Безопасность веб-приложений - это философия безопасности, направленная на защиту приложений, размещенных на веб-сайтах, и защиту самих веб-сайтов. Защищаемая сущность прикрепляется к веб-сайту, поэтому безопасность веб-приложения должна быть обеспечена на языке программирования, понятном веб-сайтам. Для обеспечения этой защиты обычно используются несколько типов программ безопасности, в том числе сканеры уязвимостей и входное тестирование. Существует множество типов атак на веб-сайт или веб-приложение, но сценарии и внедрение кода являются двумя наиболее распространенными угрозами безопасности в Интернете.

Защита веб-сайта или веб-приложения очень отличается от создания безопасности для программы, установленной на рабочем столе. Приложение находится в сети и, как правило, может быть доступно любому - или, по крайней мере, большой группе пользователей - так что это увеличивает вероятность того, что злоумышленник найдет веб-приложение. Также злоумышленнику легче внедрить код в веб-сайт, поэтому безопасность веб-приложения должна преодолеть эти проблемы.

При создании программы безопасности веб-приложений разработчики программного обеспечения должны создавать программу на языке, который можно использовать на сервере или на веб-сайте. Если сервер или веб-сайт не могут понять язык программирования, существует высокая вероятность того, что программа окажется неэффективной. Многие программы безопасности для настольных компьютеров построены на этих языках, поэтому это обычно не представляет проблемы для большинства разработчиков программного обеспечения.

Кодирование чрезвычайно важно для безопасности веб-приложений, поскольку плохое кодирование веб-сайтов или веб-приложений может облегчить проникновение хакера в систему. По этой причине многие программы безопасности веб-приложений созданы для анализа кодирования на наличие уязвимостей или нестабильности проникновения. Секции ввода также могут помочь хакеру войти в систему, поэтому программы обычно используются для проверки стабильности этих областей ввода. Брандмауэры и тестеры паролей также обычно используются для дополнительной безопасности веб-сайта.
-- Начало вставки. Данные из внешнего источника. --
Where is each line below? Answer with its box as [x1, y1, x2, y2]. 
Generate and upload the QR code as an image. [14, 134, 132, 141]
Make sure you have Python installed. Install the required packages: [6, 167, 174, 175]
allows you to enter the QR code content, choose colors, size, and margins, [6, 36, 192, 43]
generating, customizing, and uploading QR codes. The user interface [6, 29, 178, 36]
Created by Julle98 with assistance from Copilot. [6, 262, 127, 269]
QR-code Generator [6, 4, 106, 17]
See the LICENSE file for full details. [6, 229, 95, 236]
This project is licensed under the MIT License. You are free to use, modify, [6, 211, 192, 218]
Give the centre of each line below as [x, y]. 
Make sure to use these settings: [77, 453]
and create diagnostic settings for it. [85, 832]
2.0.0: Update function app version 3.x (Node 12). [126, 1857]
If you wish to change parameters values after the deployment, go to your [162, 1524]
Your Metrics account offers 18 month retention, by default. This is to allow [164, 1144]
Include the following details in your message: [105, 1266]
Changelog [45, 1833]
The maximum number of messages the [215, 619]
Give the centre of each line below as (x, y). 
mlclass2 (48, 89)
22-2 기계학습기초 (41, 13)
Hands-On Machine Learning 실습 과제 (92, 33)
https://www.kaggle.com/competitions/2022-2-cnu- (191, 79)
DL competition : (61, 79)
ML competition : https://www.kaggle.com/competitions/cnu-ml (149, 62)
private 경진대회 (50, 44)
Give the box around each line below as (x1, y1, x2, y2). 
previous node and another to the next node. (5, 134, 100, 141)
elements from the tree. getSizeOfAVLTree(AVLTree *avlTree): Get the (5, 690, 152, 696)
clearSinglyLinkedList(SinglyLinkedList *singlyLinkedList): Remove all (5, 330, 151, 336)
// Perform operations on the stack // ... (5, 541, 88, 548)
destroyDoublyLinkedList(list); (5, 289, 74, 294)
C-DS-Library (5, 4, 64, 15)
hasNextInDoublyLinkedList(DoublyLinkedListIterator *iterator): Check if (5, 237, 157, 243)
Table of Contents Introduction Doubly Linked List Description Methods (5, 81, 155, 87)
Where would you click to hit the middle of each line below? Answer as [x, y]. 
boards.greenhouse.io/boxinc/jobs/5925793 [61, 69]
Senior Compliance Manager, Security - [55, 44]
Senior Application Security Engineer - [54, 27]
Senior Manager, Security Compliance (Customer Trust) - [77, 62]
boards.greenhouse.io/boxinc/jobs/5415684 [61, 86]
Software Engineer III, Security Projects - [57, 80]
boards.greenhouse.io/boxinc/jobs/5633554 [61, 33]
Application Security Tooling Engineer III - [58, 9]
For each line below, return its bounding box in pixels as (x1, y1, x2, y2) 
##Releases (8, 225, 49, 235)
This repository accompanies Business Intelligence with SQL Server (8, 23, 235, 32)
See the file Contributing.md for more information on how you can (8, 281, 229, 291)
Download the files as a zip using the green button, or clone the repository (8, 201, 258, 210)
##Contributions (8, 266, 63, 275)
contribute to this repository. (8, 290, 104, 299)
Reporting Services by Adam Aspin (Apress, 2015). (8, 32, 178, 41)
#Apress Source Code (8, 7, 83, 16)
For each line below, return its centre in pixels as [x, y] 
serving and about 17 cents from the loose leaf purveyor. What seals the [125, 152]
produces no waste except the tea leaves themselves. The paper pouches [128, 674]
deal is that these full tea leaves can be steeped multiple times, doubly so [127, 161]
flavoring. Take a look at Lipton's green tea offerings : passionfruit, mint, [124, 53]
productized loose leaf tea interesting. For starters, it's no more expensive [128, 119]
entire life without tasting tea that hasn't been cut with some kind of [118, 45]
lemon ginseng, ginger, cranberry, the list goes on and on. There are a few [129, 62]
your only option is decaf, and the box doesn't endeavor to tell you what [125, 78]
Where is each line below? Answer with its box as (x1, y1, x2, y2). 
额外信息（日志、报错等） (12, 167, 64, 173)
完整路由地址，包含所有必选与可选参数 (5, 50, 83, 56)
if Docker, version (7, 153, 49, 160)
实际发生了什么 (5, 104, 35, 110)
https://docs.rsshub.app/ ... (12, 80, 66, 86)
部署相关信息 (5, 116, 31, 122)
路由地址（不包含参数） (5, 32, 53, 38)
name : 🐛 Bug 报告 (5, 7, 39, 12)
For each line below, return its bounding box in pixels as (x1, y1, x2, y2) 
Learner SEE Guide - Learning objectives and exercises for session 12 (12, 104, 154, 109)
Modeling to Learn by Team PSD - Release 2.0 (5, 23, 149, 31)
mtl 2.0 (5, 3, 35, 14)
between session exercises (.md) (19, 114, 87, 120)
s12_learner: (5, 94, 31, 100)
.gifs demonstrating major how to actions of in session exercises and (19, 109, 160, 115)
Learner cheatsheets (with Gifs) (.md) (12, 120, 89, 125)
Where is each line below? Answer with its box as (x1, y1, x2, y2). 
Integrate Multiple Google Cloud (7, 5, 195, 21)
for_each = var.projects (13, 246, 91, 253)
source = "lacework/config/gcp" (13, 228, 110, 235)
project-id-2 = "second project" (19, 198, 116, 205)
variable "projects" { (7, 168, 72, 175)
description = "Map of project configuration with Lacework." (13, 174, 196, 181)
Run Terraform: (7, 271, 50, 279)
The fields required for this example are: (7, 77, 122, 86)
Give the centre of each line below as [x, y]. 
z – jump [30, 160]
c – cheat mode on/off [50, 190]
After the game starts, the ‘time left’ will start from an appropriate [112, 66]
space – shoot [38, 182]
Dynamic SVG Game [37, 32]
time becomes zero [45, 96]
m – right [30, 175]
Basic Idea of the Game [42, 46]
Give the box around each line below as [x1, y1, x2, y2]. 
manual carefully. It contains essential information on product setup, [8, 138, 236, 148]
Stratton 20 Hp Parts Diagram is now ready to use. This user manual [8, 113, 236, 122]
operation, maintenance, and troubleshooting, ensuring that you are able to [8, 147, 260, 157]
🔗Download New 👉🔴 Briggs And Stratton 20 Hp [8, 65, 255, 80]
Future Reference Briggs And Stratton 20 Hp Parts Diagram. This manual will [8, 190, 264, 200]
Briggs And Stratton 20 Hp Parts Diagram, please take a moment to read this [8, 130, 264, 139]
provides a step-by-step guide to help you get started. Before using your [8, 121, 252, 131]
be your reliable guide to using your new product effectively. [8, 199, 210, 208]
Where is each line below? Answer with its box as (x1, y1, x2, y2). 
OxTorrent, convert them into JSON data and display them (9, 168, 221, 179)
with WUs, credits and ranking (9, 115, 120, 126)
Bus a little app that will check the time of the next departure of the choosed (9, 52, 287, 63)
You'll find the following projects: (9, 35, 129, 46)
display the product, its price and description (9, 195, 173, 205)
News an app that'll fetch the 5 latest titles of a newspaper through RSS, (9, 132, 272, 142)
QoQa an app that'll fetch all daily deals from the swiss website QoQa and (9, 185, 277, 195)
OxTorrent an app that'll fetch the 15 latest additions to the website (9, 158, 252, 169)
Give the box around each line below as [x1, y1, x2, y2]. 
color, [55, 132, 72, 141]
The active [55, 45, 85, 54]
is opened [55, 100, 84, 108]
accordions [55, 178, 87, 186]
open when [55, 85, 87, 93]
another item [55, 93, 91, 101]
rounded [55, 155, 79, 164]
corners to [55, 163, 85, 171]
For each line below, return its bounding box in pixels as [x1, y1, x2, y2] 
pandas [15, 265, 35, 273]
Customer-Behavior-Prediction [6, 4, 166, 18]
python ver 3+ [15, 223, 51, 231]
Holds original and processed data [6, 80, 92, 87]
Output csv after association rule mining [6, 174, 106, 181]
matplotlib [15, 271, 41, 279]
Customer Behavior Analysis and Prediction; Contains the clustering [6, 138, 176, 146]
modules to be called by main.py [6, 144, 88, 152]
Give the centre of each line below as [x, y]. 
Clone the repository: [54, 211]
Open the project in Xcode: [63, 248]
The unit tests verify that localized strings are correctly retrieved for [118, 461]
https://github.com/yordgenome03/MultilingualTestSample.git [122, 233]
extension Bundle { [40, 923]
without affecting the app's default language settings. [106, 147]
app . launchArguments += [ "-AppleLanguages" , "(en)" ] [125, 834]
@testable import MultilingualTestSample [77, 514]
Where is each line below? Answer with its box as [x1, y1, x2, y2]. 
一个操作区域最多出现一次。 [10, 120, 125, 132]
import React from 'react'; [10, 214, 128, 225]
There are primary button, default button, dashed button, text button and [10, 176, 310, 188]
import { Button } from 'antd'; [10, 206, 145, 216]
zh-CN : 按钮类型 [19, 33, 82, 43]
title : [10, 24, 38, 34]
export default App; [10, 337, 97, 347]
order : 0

Хакер может атаковать веб-приложение или веб-сайт различными способами, но обычно используются две основные атаки. Внедрение кода, обычно из языка структурированных запросов (SQL), добавляет код в веб-сайт или его базу данных. Это может вызвать проблемы само по себе, или это может открыть дыры в безопасности для более серьезных атак. Сценарии аналогичны внедрению кода, за исключением того, что они запускают вредоносную программу, а не добавляют вредоносные программы в систему.